METHODS: Twenty-five patients (adults/children: 15/10) underwent ASD closure using nonrobotically assisted totally endoscopic approach on beating heart. Three 5-mm trocars and one 12-mm trocar were used, only the superior vena cava is snared, filling the pleural and pericardial cavities with CO2, and the heart was beating during the surgery. Twenty-three patients had isolated secundum ASD (2 of which had severe tricuspid regurgitation) and two patients had ASD combined with partial anomalous pulmonary venous connection. All ASDs were closed using artificial patch, continuous suture; tricuspid regurgitations were repaired and the anomalous pulmonary veins were drained to the left atrium.

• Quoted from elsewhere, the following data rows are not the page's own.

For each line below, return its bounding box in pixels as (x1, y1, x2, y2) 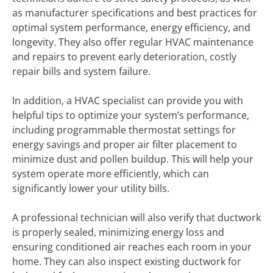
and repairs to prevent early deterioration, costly (12, 50, 236, 63)
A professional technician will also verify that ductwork (12, 211, 261, 224)
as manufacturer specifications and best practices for (12, 6, 257, 19)
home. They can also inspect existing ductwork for (12, 255, 241, 268)
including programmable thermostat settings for (12, 123, 236, 136)
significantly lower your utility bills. (12, 182, 169, 195)
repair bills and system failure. (12, 65, 151, 78)
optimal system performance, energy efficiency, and (12, 21, 250, 34)
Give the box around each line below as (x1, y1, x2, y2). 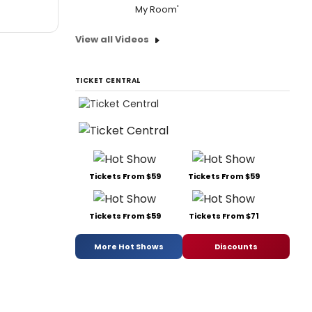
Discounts (214, 240, 258, 252)
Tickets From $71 (188, 210, 259, 222)
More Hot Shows (94, 240, 164, 252)
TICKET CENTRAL (75, 75, 141, 86)
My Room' (135, 3, 179, 16)
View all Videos (75, 33, 149, 46)
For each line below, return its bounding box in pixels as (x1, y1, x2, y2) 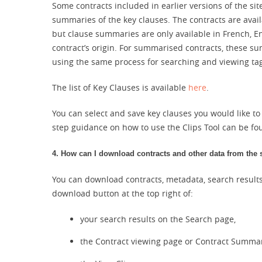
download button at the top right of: (52, 188, 193, 199)
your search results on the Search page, (80, 213, 236, 225)
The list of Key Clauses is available (52, 82, 188, 93)
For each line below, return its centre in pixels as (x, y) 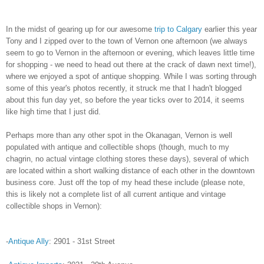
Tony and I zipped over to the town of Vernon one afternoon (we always (127, 41)
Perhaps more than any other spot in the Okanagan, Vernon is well (119, 136)
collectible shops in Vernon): (54, 206)
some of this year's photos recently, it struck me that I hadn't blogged (124, 88)
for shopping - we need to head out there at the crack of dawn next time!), (131, 65)
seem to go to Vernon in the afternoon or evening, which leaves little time (130, 53)
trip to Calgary (178, 29)
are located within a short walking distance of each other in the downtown (130, 171)
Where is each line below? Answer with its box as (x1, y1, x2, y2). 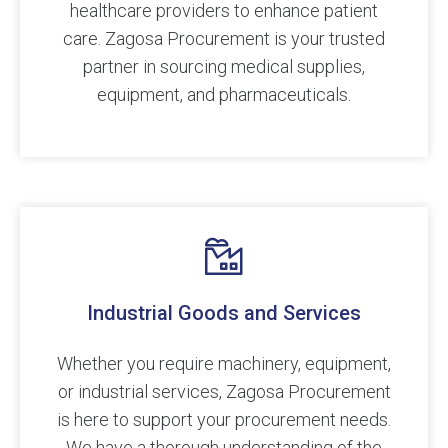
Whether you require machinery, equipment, (57, 353, 391, 375)
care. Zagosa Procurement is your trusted (63, 28, 385, 50)
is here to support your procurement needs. (57, 409, 391, 431)
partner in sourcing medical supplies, (83, 56, 365, 78)
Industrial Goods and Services (87, 301, 361, 326)
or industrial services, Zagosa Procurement (57, 381, 391, 403)
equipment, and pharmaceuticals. (97, 84, 351, 106)
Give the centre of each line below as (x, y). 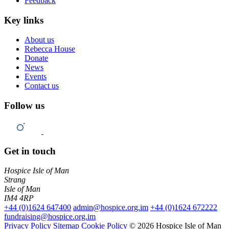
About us (39, 40)
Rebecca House (50, 49)
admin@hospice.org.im (111, 208)
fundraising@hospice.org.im (50, 217)
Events (36, 77)
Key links (24, 20)
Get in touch (30, 151)
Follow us (24, 106)
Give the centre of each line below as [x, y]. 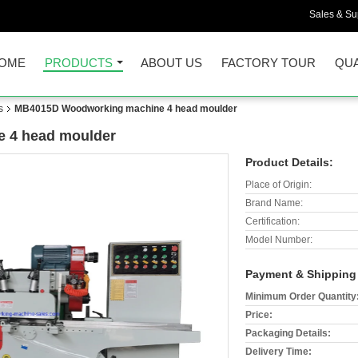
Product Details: [289, 162]
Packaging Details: [288, 333]
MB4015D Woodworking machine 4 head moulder [126, 109]
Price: [259, 315]
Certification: [272, 221]
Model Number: [279, 240]
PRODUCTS [79, 63]
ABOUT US [171, 63]
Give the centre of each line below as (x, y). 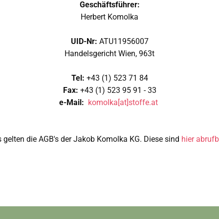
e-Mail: (73, 103)
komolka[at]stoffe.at (123, 103)
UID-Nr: (85, 42)
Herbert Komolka (109, 17)
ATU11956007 (124, 42)
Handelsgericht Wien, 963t (109, 54)
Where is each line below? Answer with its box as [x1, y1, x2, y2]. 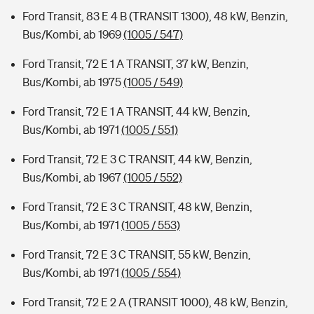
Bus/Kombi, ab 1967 [22, 171, 123, 184]
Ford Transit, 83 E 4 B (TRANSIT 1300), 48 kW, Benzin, [22, 10, 288, 22]
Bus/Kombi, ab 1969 [22, 28, 123, 41]
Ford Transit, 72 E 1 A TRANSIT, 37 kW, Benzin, [22, 57, 249, 70]
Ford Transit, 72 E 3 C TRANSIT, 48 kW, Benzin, [22, 200, 252, 213]
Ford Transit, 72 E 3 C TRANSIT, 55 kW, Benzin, [22, 248, 251, 261]
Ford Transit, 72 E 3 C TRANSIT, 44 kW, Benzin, [22, 153, 252, 165]
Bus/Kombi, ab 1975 [22, 76, 123, 88]
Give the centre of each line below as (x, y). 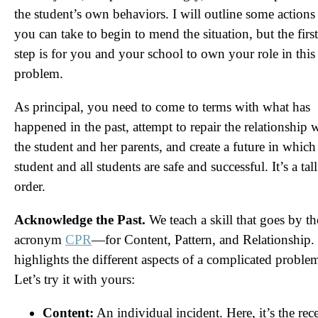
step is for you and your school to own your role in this (165, 54)
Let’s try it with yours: (75, 279)
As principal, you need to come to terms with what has (162, 107)
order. (30, 186)
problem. (39, 73)
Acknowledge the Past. (80, 220)
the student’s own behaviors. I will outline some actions (165, 14)
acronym (40, 240)
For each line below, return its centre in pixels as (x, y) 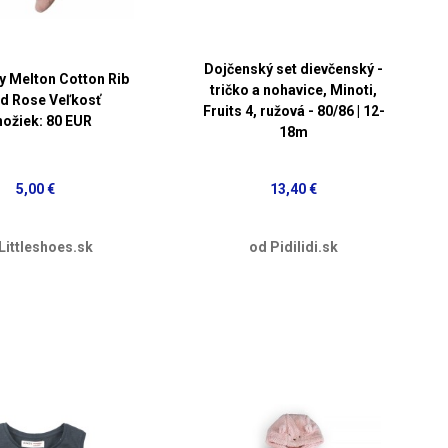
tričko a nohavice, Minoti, (294, 89)
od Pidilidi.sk (294, 246)
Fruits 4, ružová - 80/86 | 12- (293, 110)
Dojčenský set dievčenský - (294, 68)
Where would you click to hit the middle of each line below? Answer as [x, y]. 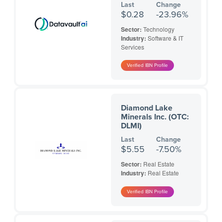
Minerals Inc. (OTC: [155, 117]
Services [133, 47]
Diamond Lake [147, 108]
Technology [159, 29]
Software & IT [166, 38]
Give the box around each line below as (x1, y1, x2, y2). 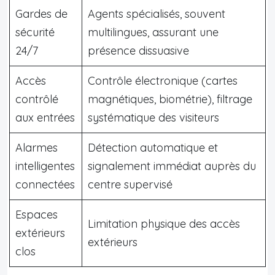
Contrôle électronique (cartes (88, 73, 238, 88)
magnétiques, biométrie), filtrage (88, 91, 252, 106)
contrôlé (15, 91, 58, 106)
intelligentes (15, 158, 75, 173)
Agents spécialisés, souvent (88, 6, 225, 21)
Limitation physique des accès (88, 216, 240, 231)
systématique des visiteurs (88, 110, 219, 125)
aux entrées (15, 110, 75, 125)
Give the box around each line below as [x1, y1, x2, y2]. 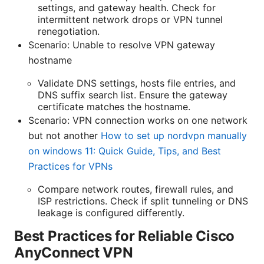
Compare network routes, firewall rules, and [38, 183, 233, 196]
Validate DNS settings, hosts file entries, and [38, 77, 236, 90]
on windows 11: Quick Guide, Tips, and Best [28, 145, 221, 157]
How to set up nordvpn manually [101, 130, 247, 142]
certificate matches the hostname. [38, 101, 190, 113]
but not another [28, 130, 101, 142]
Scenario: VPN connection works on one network [28, 114, 247, 127]
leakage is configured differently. [38, 207, 184, 219]
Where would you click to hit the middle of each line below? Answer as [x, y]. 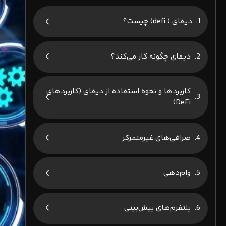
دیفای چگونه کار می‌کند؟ [151, 56]
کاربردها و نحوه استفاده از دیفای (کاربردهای [119, 92]
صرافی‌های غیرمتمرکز [156, 138]
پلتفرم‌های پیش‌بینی [157, 208]
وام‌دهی [177, 173]
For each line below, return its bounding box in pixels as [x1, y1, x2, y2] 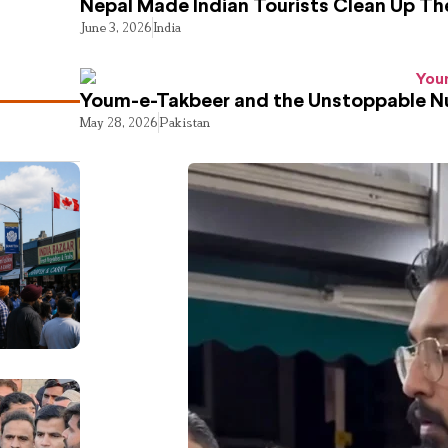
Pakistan [159, 114, 211, 131]
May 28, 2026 [80, 114, 159, 131]
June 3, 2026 [80, 19, 153, 36]
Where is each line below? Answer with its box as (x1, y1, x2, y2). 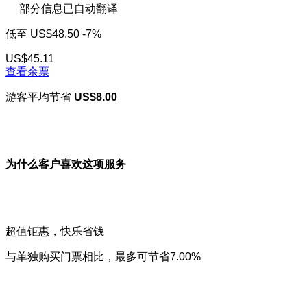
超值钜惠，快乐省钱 (5, 225, 104, 238)
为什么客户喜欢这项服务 (5, 158, 126, 171)
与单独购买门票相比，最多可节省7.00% (5, 251, 201, 263)
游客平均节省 (5, 90, 74, 103)
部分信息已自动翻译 (19, 2, 118, 14)
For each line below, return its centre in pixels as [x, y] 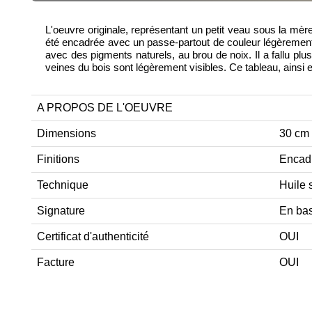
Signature [61, 211]
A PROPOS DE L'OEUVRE [105, 108]
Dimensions [67, 134]
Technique [63, 185]
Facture [56, 263]
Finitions [58, 159]
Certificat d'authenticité [93, 237]
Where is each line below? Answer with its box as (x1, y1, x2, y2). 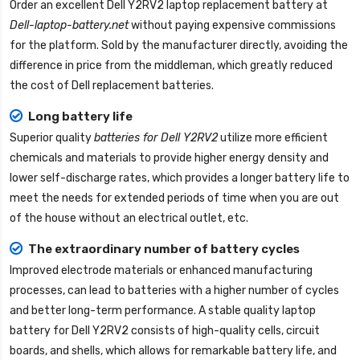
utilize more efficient (218, 131, 328, 145)
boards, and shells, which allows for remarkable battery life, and (10, 344, 337, 358)
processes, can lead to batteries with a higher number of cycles (10, 284, 339, 298)
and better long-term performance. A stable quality (10, 304, 282, 318)
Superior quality (10, 131, 94, 145)
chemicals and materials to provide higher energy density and (10, 151, 329, 166)
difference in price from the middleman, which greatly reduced (10, 59, 333, 73)
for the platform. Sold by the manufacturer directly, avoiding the (10, 39, 348, 53)
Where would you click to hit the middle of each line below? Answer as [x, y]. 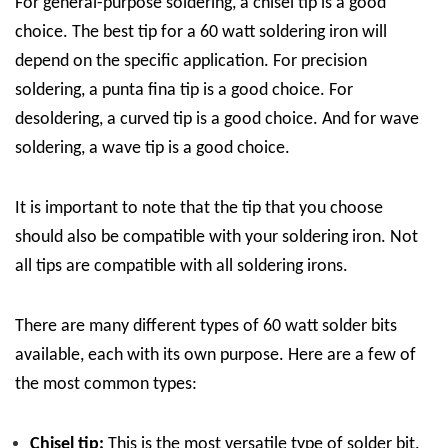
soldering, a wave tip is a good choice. [152, 148]
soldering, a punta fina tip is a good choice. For [184, 90]
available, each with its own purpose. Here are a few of [215, 355]
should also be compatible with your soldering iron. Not [216, 237]
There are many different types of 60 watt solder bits [206, 326]
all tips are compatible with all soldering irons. [181, 266]
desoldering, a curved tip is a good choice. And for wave [217, 119]
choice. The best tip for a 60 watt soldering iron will [201, 32]
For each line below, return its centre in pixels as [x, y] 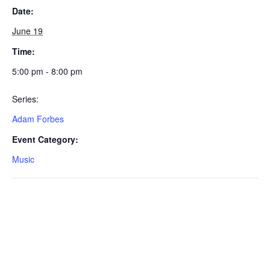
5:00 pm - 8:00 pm [47, 71]
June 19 [27, 30]
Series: [25, 99]
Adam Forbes [38, 118]
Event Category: [45, 139]
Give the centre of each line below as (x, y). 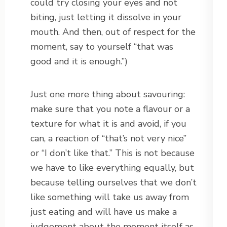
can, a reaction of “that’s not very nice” (108, 139)
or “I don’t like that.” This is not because (112, 153)
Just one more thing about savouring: (108, 94)
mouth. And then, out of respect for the (113, 32)
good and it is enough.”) (79, 62)
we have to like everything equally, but (112, 168)
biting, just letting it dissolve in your (106, 17)
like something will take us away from (110, 197)
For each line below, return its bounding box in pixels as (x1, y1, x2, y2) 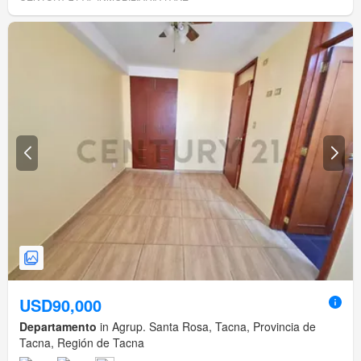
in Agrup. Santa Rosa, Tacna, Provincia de (97, 318, 316, 335)
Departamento (19, 318, 97, 335)
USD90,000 (19, 293, 102, 317)
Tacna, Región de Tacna (19, 334, 144, 351)
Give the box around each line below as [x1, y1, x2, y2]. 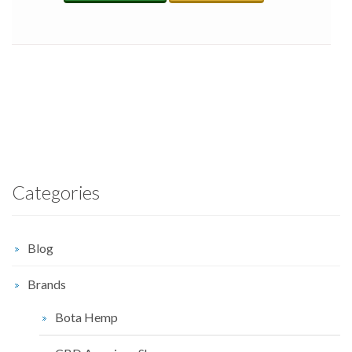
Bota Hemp [55, 310, 118, 325]
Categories [12, 181, 100, 204]
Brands [27, 277, 66, 292]
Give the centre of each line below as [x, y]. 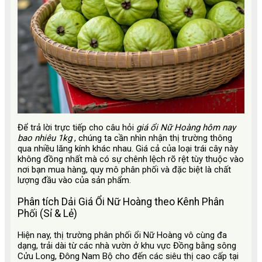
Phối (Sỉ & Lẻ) [47, 213]
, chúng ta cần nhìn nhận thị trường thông [153, 138]
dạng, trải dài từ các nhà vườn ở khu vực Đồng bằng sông [127, 245]
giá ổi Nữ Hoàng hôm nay [186, 128]
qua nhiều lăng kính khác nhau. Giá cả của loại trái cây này [128, 149]
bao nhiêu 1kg [46, 138]
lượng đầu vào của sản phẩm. [74, 180]
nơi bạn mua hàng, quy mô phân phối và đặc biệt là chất [124, 170]
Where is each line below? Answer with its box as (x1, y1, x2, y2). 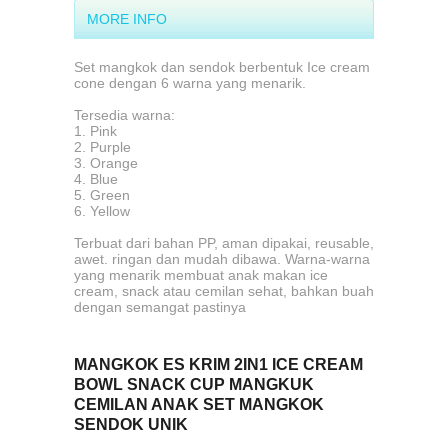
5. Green (74, 187, 130, 203)
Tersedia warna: (74, 107, 175, 123)
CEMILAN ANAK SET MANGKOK (74, 396, 324, 413)
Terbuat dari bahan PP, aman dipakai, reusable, (74, 235, 374, 251)
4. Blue (74, 171, 118, 187)
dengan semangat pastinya (74, 299, 246, 315)
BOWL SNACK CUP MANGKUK (74, 376, 314, 393)
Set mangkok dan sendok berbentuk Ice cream (74, 59, 370, 75)
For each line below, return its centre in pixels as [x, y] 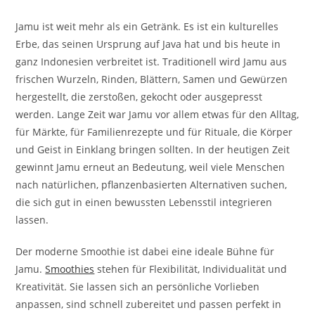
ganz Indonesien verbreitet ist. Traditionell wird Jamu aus [152, 61]
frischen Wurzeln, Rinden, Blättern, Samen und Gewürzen [152, 79]
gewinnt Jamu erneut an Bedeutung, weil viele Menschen [150, 167]
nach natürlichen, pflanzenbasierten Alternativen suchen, [152, 184]
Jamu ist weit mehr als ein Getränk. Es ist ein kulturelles [147, 26]
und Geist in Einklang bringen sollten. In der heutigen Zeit [153, 149]
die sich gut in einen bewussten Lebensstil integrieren [144, 202]
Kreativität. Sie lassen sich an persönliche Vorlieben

RESULTS: No postoperative complications or deaths occurred. Mean ± SD operation time and mean cardiopulmonary bypass time were 267.2 ± 44.6 and 156.1 ± 33.6 min, respectively. These patients were extubated within the first 5 hours, and the volume of blood drainage on the first day was less than 80 mL. Four days after surgery, patients did not need analgesics and were able to return to normal activities 1 week postoperatively.

CONCLUSIONS: Totally endoscopic operation for ASD closure on beating heart is safe, with short recovery period, and surgical scars are of high cosmetic value, especially in a woman and girl.